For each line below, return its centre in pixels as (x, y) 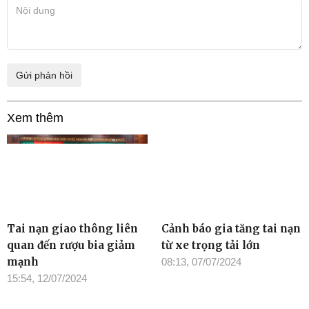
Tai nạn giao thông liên (72, 228)
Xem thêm (35, 118)
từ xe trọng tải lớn (211, 245)
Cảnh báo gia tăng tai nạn (231, 228)
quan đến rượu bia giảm (71, 245)
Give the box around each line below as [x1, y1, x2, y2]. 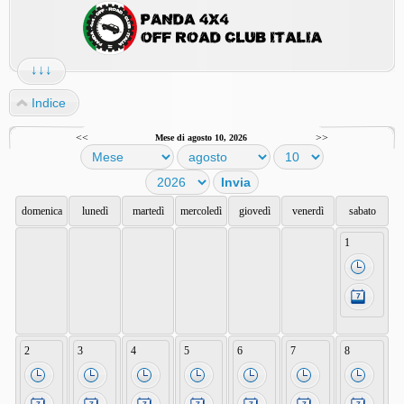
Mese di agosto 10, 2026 [155, 133, 247, 142]
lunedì [81, 205, 108, 217]
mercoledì [180, 205, 222, 217]
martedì [132, 205, 164, 217]
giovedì [238, 205, 271, 217]
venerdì [292, 205, 324, 217]
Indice [32, 96, 66, 110]
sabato [348, 205, 376, 217]
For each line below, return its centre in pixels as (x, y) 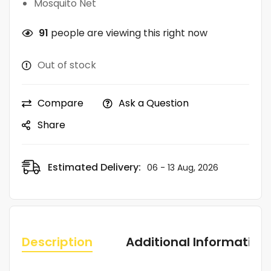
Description (57, 242)
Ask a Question (154, 103)
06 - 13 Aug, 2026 (183, 167)
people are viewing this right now (128, 33)
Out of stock (67, 65)
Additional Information (196, 242)
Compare (60, 103)
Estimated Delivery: (94, 167)
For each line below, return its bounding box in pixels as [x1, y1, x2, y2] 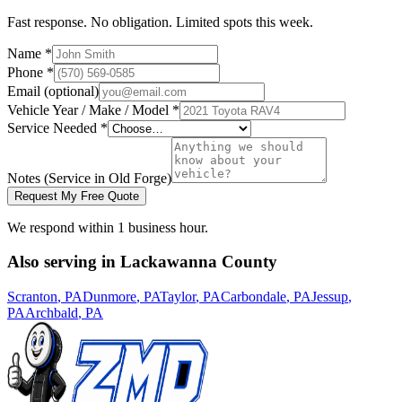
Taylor [160, 289, 196, 305]
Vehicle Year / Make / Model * [7, 101, 179, 118]
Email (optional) [7, 83, 99, 99]
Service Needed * [7, 119, 108, 135]
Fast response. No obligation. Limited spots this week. [7, 13, 313, 30]
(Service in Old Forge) [44, 170, 171, 186]
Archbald [25, 305, 78, 321]
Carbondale [221, 289, 286, 305]
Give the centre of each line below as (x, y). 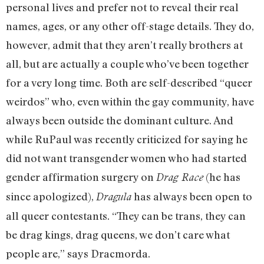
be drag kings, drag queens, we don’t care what (118, 235)
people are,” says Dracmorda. (78, 254)
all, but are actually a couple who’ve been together (127, 64)
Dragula (114, 197)
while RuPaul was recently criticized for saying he (127, 139)
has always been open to (192, 197)
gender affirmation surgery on (81, 177)
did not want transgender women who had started (126, 158)
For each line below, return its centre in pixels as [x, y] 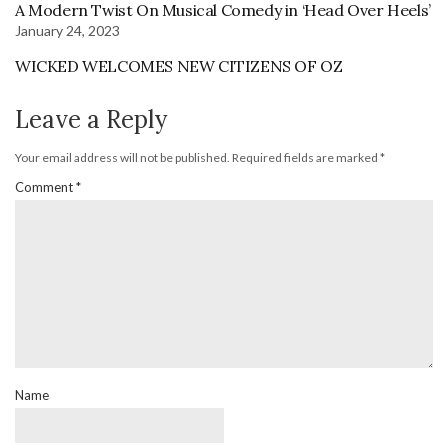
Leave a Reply [91, 119]
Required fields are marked [306, 157]
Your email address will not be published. [122, 157]
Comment [45, 186]
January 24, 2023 [67, 30]
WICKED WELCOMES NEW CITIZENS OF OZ [179, 65]
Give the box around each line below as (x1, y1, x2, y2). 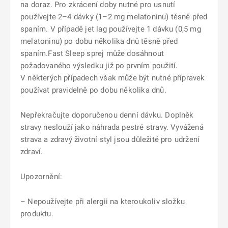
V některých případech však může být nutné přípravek (20, 73, 205, 82)
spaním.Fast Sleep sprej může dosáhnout (20, 49, 164, 58)
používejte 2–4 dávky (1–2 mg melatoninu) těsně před (20, 12, 208, 21)
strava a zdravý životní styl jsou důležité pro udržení (20, 135, 200, 144)
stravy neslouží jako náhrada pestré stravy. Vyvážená (20, 123, 204, 132)
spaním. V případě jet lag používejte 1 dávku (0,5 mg (20, 24, 201, 34)
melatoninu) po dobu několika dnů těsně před (20, 37, 178, 46)
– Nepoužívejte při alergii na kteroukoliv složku (20, 197, 185, 206)
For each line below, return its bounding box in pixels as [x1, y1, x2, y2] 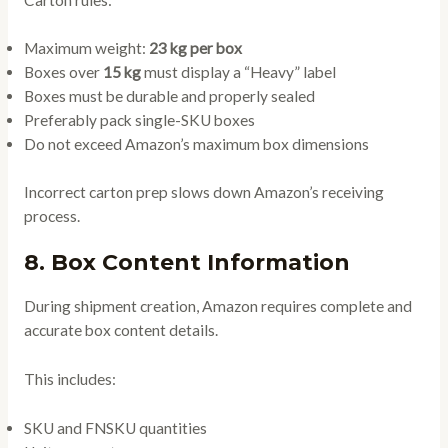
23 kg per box [148, 39, 242, 58]
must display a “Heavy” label [140, 63, 336, 82]
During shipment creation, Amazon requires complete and [23, 297, 412, 316]
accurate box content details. [23, 321, 218, 340]
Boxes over [23, 63, 103, 82]
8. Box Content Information [23, 249, 350, 277]
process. [23, 206, 80, 225]
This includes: [23, 370, 116, 389]
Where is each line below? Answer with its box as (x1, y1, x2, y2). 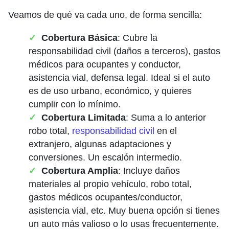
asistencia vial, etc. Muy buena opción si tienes (29, 205, 220, 216)
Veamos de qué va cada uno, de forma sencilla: (8, 10, 202, 20)
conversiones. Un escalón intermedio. (29, 152, 182, 163)
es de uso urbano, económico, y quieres (29, 86, 192, 97)
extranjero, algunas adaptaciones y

-*-

### Description of the task:
Go through the entries above, and wherever a line holds the word "Service", copy that line.

### Answer below:
Service Needed * [7, 119, 108, 135]
(Service in Old Forge) [44, 170, 171, 186]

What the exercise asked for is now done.